When hypocrisy rules, is it any wonder that inconvenient data is shoved aside and other data is given new interpretations to create a false impression of prosperity in a situation of increasing farmers’ suicides, indebtedness and displacement? At a time when in terms of narrow GDP indicators, the entire national economy is recording fast growth, it is only to be expected that a coastal State, always known for its lead in trade and entrepreneurship, will record somewhat higher than the national growth. But the ‘Modi Model’ cannot run away from the reality of increasing malnutrition, displacement, farmers’ crisis, indebtedness and threats to food security. Industries introduced rapidly without considera-tion of their environmental and social costs may inflate investment figures today, but can prove costly tomorrow.

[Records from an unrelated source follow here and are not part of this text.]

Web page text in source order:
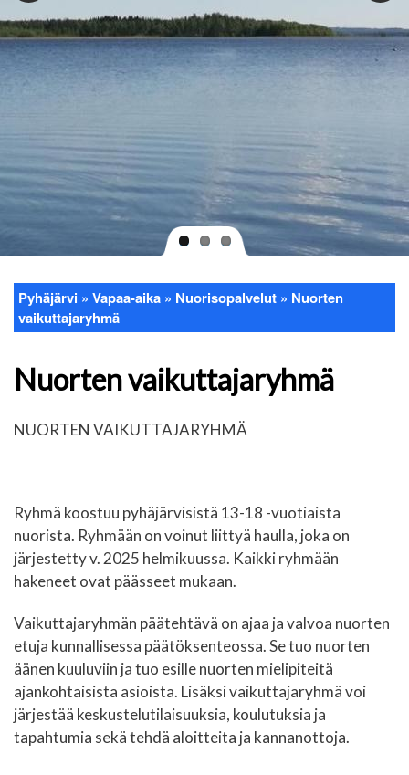
Murupolku
Pyhäjärvi Vapaa-aika Nuorisopalvelut
Nuorten
vaikuttajaryhmä
Nuorten vaikuttajaryhmä
NUORTEN VAIKUTTAJARYHMÄ
Ryhmä koostuu pyhäjärvisistä 13-18 -vuotiaista
nuorista. Ryhmään on voinut liittyä haulla, joka on
järjestetty v. 2025 helmikuussa. Kaikki ryhmään
hakeneet ovat päässeet mukaan.
Vaikuttajaryhmän päätehtävä on ajaa ja valvoa nuorten
etuja kunnallisessa päätöksenteossa. Se tuo nuorten
äänen kuuluviin ja tuo esille nuorten mielipiteitä
ajankohtaisista asioista. Lisäksi vaikuttajaryhmä voi
järjestää keskustelutilaisuuksia, koulutuksia ja
tapahtumia sekä tehdä aloitteita ja kannanottoja.
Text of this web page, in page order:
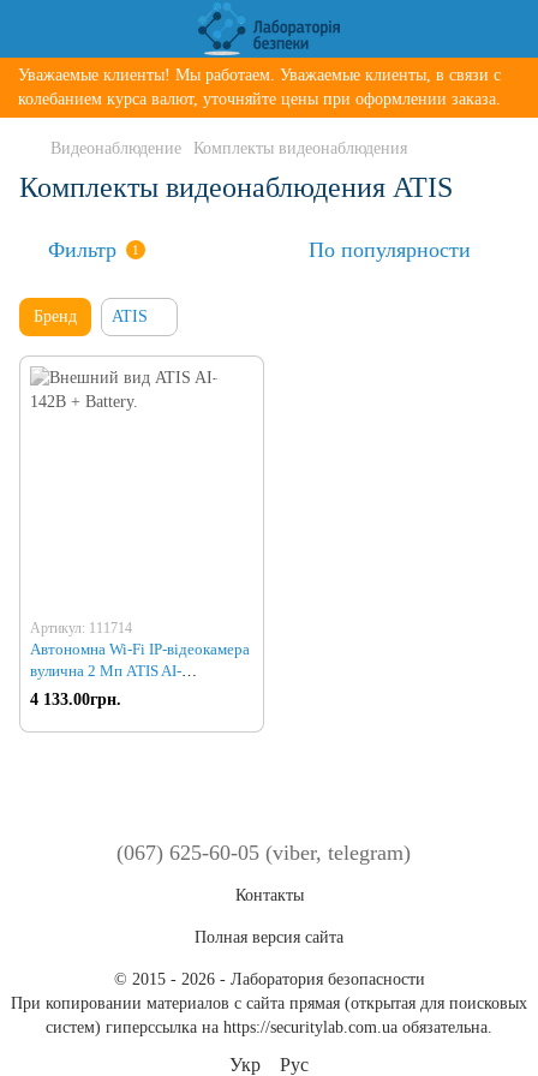
Уважаемые клиенты! Мы работаем. Уважаемые клиенты, в связи с
колебанием курса валют, уточняйте цены при оформлении заказа.
Видеонаблюдение Комплекты видеонаблюдения
Комплекты видеонаблюдения ATIS
Фильтр 1 По популярности
Бренд ATIS
Артикул: 111714
Автономна Wi-Fi IP-відеокамера
вулична 2 Мп ATIS AI-
142B+Battery для системи
відеонагляду
4 133.00грн.
(067) 625-60-05 (viber, telegram)
Контакты
Полная версия сайта
© 2015 - 2026 - Лаборатория безопасности
При копировании материалов с сайта прямая (открытая для поисковых
систем) гиперссылка на https://securitylab.com.ua обязательна.
Укр Рус
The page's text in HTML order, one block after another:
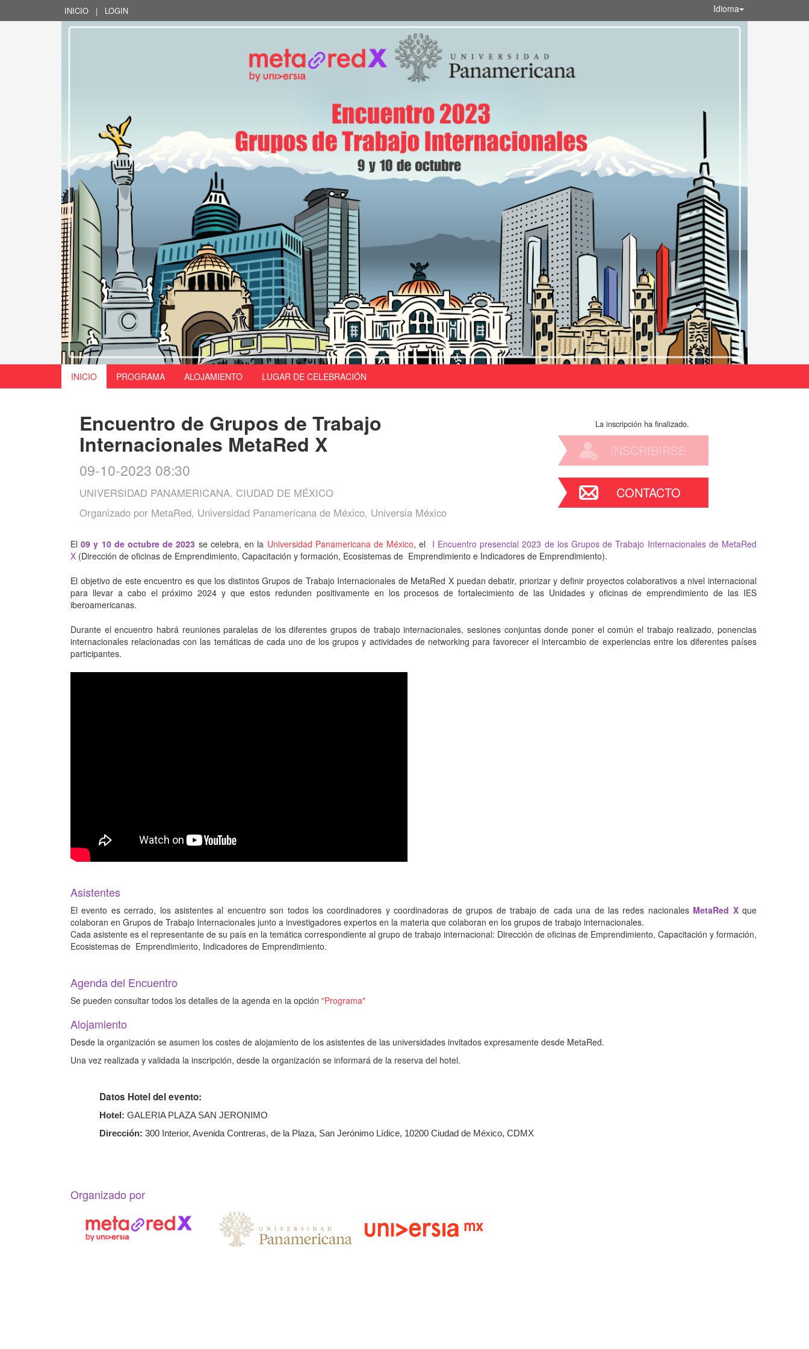
INICIO | LOGIN Idioma
INICIO PROGRAMA ALOJAMIENTO LUGAR DE CELEBRACIÓN
Encuentro de Grupos de Trabajo
Internacionales MetaRed X
09-10-2023 08:30
UNIVERSIDAD PANAMERICANA. CIUDAD DE MÉXICO
Organizado por MetaRed, Universidad Panamericana de México, Universia México
La inscripción ha finalizado.
INSCRIBIRSE
CONTACTO
El 09 y 10 de octubre de 2023 se celebra, en la Universidad Panamericana de México, el
I Encuentro presencial 2023 de los Grupos de Trabajo Internacionales de MetaRed
X (Dirección de oficinas de Emprendimiento, Capacitación y formación, Ecosistemas de Emprendimiento e Indicadores de Emprendimiento).
El objetivo de este encuentro es que los distintos Grupos de Trabajo Internacionales de MetaRed X puedan debatir, priorizar y definir proyectos colaborativos a nivel internacional
para llevar a cabo el próximo 2024 y que estos redunden positivamente en los procesos de fortalecimiento de las Unidades y oficinas de emprendimiento de las IES
iberoamericanas.
Durante el encuentro habrá reuniones paralelas de los diferentes grupos de trabajo internacionales, sesiones conjuntas donde poner el común el trabajo realizado, ponencias
internacionales relacionadas con las temáticas de cada uno de los grupos y actividades de networking para favorecer el intercambio de experiencias entre los diferentes países
participantes.
Asistentes
El evento es cerrado, los asistentes al encuentro son todos los coordinadores y coordinadoras de grupos de trabajo de cada una de las redes nacionales MetaRed Xque
colaboran en Grupos de Trabajo Internacionales junto a investigadores expertos en la materia que colaboran en los grupos de trabajo internacionales.
Cada asistente es el representante de su país en la temática correspondiente al grupo de trabajo internacional: Dirección de oficinas de Emprendimiento, Capacitación y formación,
Ecosistemas de Emprendimiento, Indicadores de Emprendimiento.
Agenda del Encuentro
Se pueden consultar todos los detalles de la agenda en la opción "Programa"
Alojamiento
Desde la organización se asumen los costes de alojamiento de los asistentes de las universidades invitados expresamente desde MetaRed.
Una vez realizada y validada la inscripción, desde la organización se informará de la reserva del hotel.
Datos Hotel del evento:
Hotel: GALERIA PLAZA SAN JERONIMO
Dirección: 300 Interior, Avenida Contreras, de la Plaza, San Jerónimo Lídice, 10200 Ciudad de México, CDMX
Organizado por

Stable, sustainable, balanced development is likely to take place when the creative energies of diverse people can be harnessed for common goals of welfare of all. But when aggressiveness at various levels of society spreads alienation and hostility, the inflow of outside funds alone cannot create the conditions for balanced development. The cause of development is not helped when peace and harmony are deliberately violated. The ‘Modi Model’ cannot provide sustainable development which needs conditions of peace and harmony as well as concerns for environment and livelihood protection and safety.